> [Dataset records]
Segment Open
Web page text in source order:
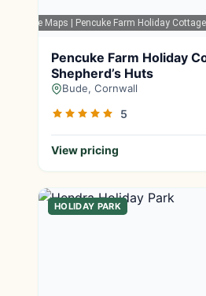
Google Maps | Pencuke Farm Holiday
Pencuke Farm Holiday
Shepherd’s Huts
Bude, Cornwall
5
View pricing
HOLIDAY PARK
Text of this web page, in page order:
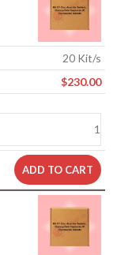
20 Kit/s
$230.00
ADD TO CART
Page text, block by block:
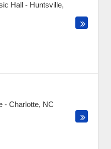
Hall - Huntsville,
- Charlotte, NC
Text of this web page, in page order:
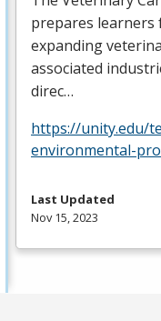
prepares
expanding
associated
direc…
https://unity.edu/
environmental-
Last Updated
Nov 15, 2023
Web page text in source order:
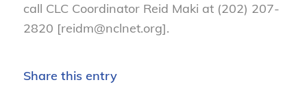
call CLC Coordinator Reid Maki at (202) 207-
2820 [reidm@nclnet.org].
Share this entry
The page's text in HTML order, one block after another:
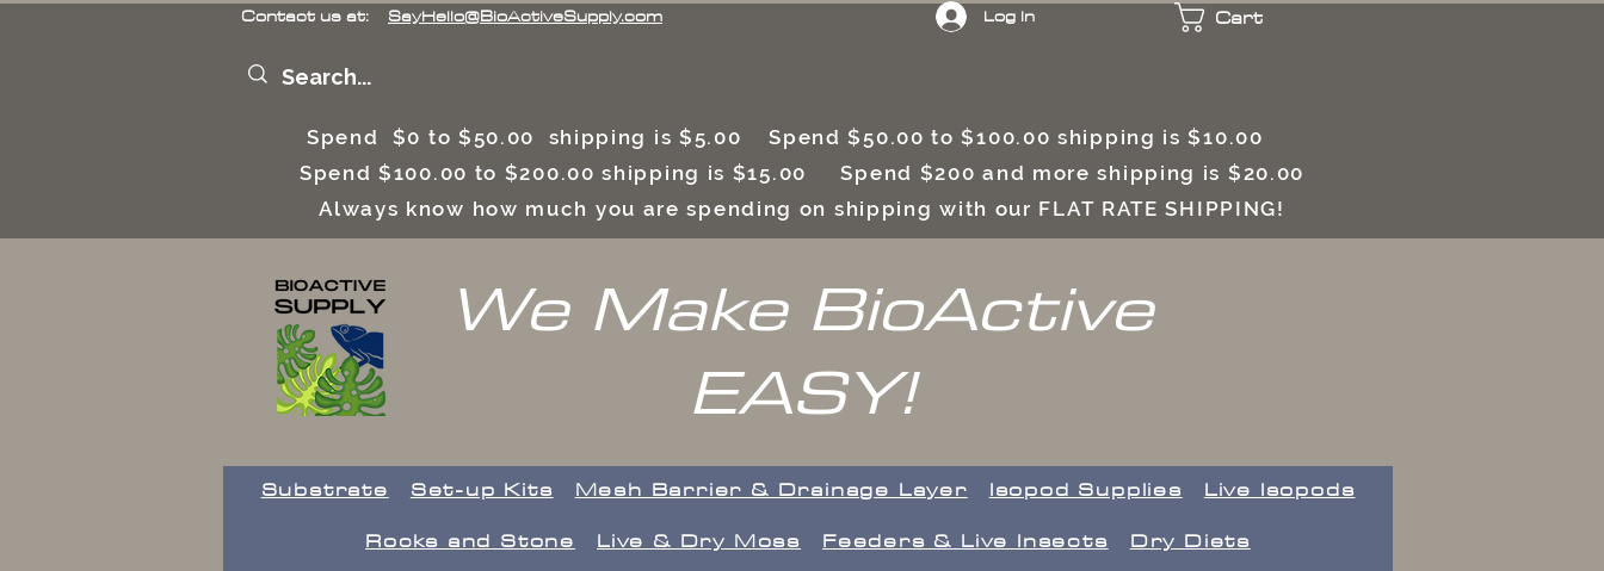
Contact us at: SayHello@BioActiveSupply.com Log In Cart
Spend $0 to $50.00 shipping is $5.00 Spend $50.00 to $100.00 shipping is $10.00
Spend $100.00 to $200.00 shipping is $15.00 Spend $200 and more shipping is $20.00
Always know how much you are spending on shipping with our FLAT RATE SHIPPING!
We Make BioActive
EASY!
Substrate Set-up Kits ​Mesh Barrier & Drainage Layer Isopod Supplies
Live Isopods
Rocks and Stone
Live & Dry Moss Feeders & Live Insects
Dry Diets
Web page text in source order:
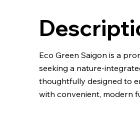
Eco Green Saigon is a
seeking a nature-
thoughtfully designed to
with convenient, modern
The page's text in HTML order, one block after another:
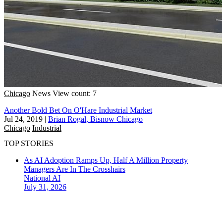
Segment Closed
> [Problem to solve] An exact copy of every record above is required, with all pictures omitted.

> [Answer space]
Web page text in source order:
Google Maps | Pencuke Farm Holiday
Pencuke Farm Holiday
Shepherd’s Huts
Bude, Cornwall
5
View pricing
HOLIDAY PARK
Text of this web page, in page order:
20 Kit/s
$230.00
ADD TO CART
Page text, block by block:
Hall - Huntsville,
- Charlotte, NC
Text of this web page, in page order:
prepares
expanding
associated
direc…
https://unity.edu/
environmental-
Last Updated
Nov 15, 2023
Web page text in source order:
call CLC Coordinator Reid Maki at (202) 207-
2820 [reidm@nclnet.org].
Share this entry
The page's text in HTML order, one block after another:
Contact us at: SayHello@BioActiveSupply.com Log In Cart
Spend $0 to $50.00 shipping is $5.00 Spend $50.00 to $100.00 shipping is $10.00
Spend $100.00 to $200.00 shipping is $15.00 Spend $200 and more shipping is $20.00
Always know how much you are spending on shipping with our FLAT RATE SHIPPING!
We Make BioActive
EASY!
Substrate Set-up Kits ​Mesh Barrier & Drainage Layer Isopod Supplies
Live Isopods
Rocks and Stone
Live & Dry Moss Feeders & Live Insects
Dry Diets
Web page text in source order:
Eco Green Saigon is a
seeking a nature-
thoughtfully designed to
with convenient, modern
The page's text in HTML order, one block after another:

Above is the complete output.